**Exercise**
Starting at the first line of the data, print each line verbatim up to and including the line bearing "For this the", omitting pictures.
***** Data
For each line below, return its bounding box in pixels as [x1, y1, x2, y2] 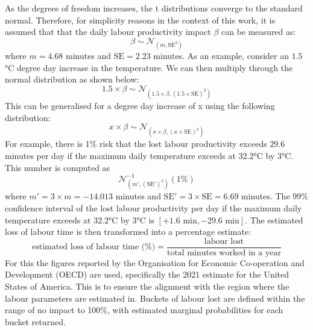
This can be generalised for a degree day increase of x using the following [5, 99, 275, 111]
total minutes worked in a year [166, 248, 282, 257]
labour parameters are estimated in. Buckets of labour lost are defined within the [5, 291, 305, 304]
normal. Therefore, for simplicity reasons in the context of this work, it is [5, 13, 276, 26]
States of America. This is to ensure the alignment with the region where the [5, 279, 289, 292]
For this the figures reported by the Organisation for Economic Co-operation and [5, 256, 305, 269]
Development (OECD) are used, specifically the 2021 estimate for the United [5, 268, 289, 281]
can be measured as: [221, 25, 296, 38]
**********
**Exercise solution**
For each line below, return its bounding box in pixels as [x1, y1, x2, y2] 
This can be generalised for a degree day increase of x using the following [5, 99, 275, 111]
total minutes worked in a year [166, 248, 282, 257]
labour parameters are estimated in. Buckets of labour lost are defined within the [5, 291, 305, 304]
normal. Therefore, for simplicity reasons in the context of this work, it is [5, 13, 276, 26]
States of America. This is to ensure the alignment with the region where the [5, 279, 289, 292]
For this the figures reported by the Organisation for Economic Co-operation and [5, 256, 305, 269]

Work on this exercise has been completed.